Shuveb Hussain 11 个月前

In this particular scenario, the LightGbmMulti (LightGbmMulticlassTrainer Class) was evaluated as a best algorithm fit providing the best model accuracy.

Evaluate Model

Going further, I have the opportunity of evaluating the best model accuracy. Also, it is worth emphasizing the fact that I have a possibility of interacting with the model, meaning that I can provide some so far unseen data and immediately review the prediction.

Consume Model

After I am done the evaluation process, I am proceeding with the consuming model screen. As it is presented in the screenshot below, there is a code snippet for explicit model integration and consummation in the end application of interest.
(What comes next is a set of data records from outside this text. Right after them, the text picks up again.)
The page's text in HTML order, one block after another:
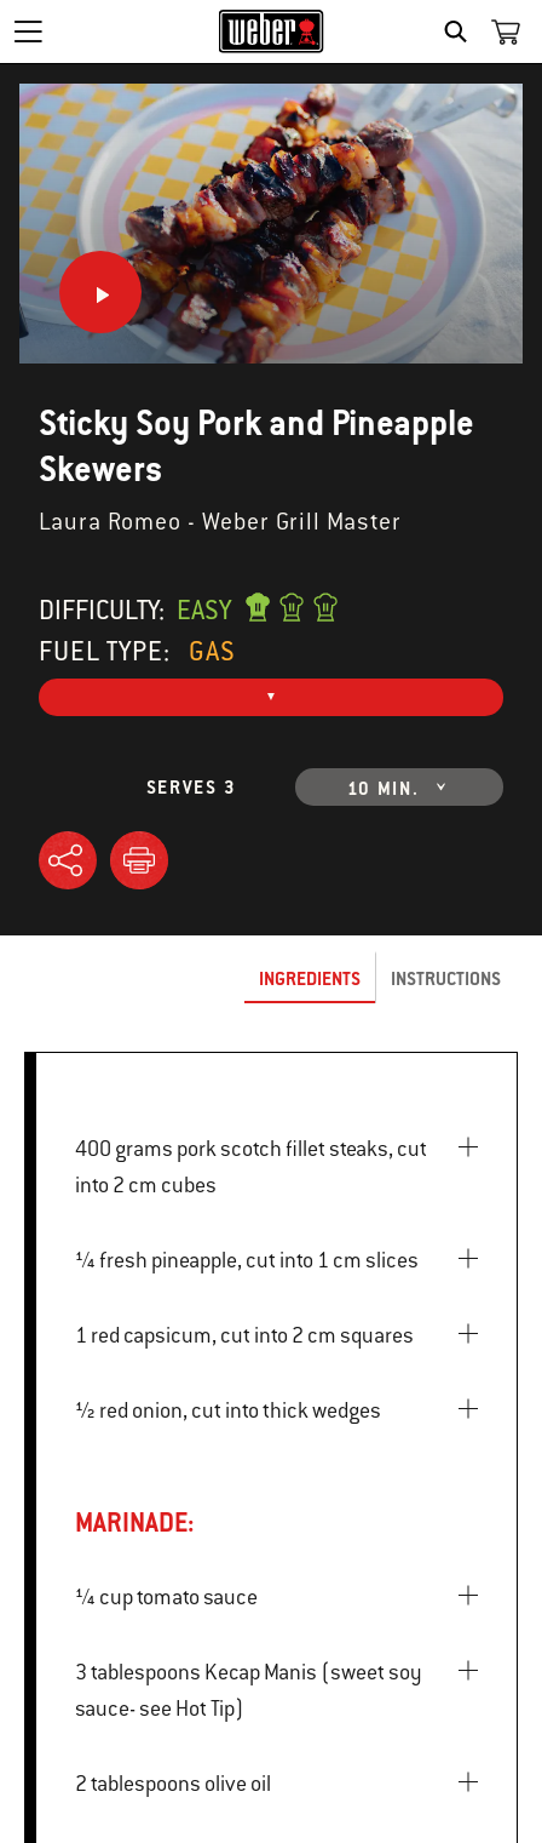
SEARCH
Sticky Soy Pork and Pineapple
Skewers
Laura Romeo - Weber Grill Master
DIFFICULTY: EASY
FUEL TYPE:
GAS
SERVES 3 10 MIN.
INGREDIENTS INSTRUCTIONS
400 grams pork scotch fillet steaks, cut
into 2 cm cubes
¼ fresh pineapple, cut into 1 cm slices
1 red capsicum, cut into 2 cm squares
½ red onion, cut into thick wedges
MARINADE:
¼ cup tomato sauce
3 tablespoons Kecap Manis (sweet soy
sauce- see Hot Tip)
2 tablespoons olive oil

The end application can be the console application I already created, but I will also present how to integrate the model within the generated Web API (using the Add Web API solution options).

I will generate the Web API application as separate project within the solution named as LeadDecisionModel_API.

Next Steps

There are two additional possibilities as a wrap up of the Model Builder journey, the 'Deploy your model' and 'Improve the model' sections. In fact, they are currently implemented as a redirection buttons addressing the official documentation where more details related to the model improvement and deployment can be found.

Console Application touch

Taking in consideration the generated code snippet for integrating and consuming the model within the Model Builder`s Consume step, I will copy it within the Program.cs file.
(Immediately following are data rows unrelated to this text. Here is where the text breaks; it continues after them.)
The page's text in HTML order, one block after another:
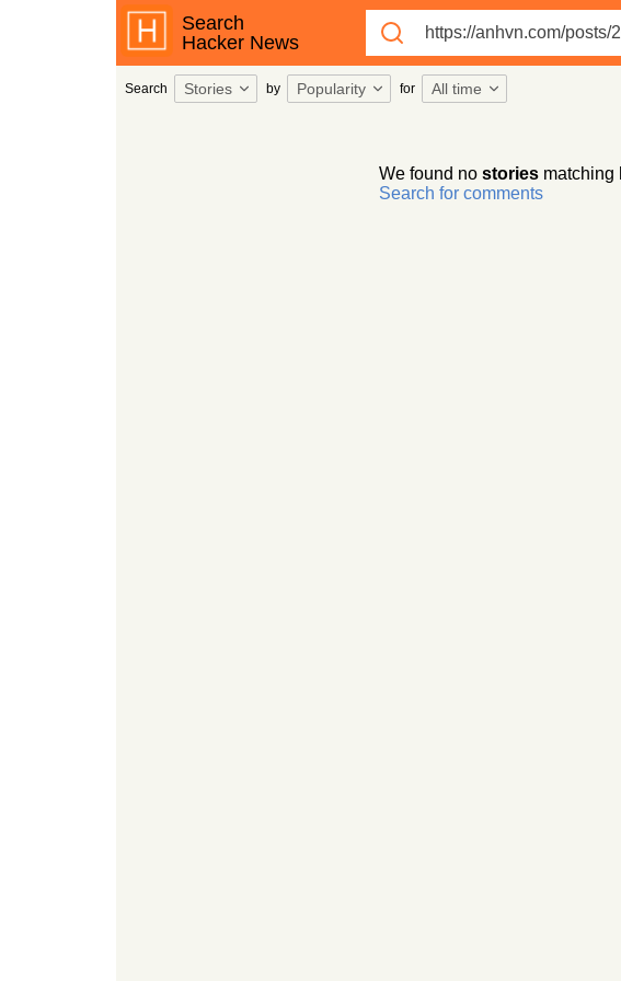
Search
Hacker News
Search Stories by Popularity for All time
We found nostories matching
Search for comments

* Note: The mbconfig configuration file is accessible even after the UI tool is closed.

After commenting the predefined console application template code and pasting the generated code from the Model Builder, I only need to reference the LeadDecision namespace where the actual model input class was generated.

In the context of this, utilizing the Visual Studio built-in debugger, I will start the application and review the type as well as the content of the result output object.

So, as it can be observed, the result output represents ModelOutput object, including the prediction and scores or probabilities of successful or not successful lead conversion. This explicitly means that we can use this approach for creating and analyzing machine learning models for predictive Lead Decision and Lead Scoring system.

Before integrating the model into the previously generated Web API, I want to present and explain the LeadDecisionModel.mbconfig structure.

The LeadDecisionModel.training.cs file is consisted of the generated machine learning model, including the selected algorithm and its configuration parameters, input features set, and the configuration for the predicted label. As presented in the screenshot below, everything is wrapped in a pipeline transformation referenced in the method for executing the pipeline and fitting the model.

On the other side, the LeadDecisionModel.consuption.cs file is consisted of the ModelInput class describing the input features, ModelOutput class containing the prediction output result (prediction and scores) as well as the PredictEngine covering the Predict functionality of the model. The last is generated using the MLContext?class and ITransformer interface, which can be utilized for more advanced custom ML solutions.?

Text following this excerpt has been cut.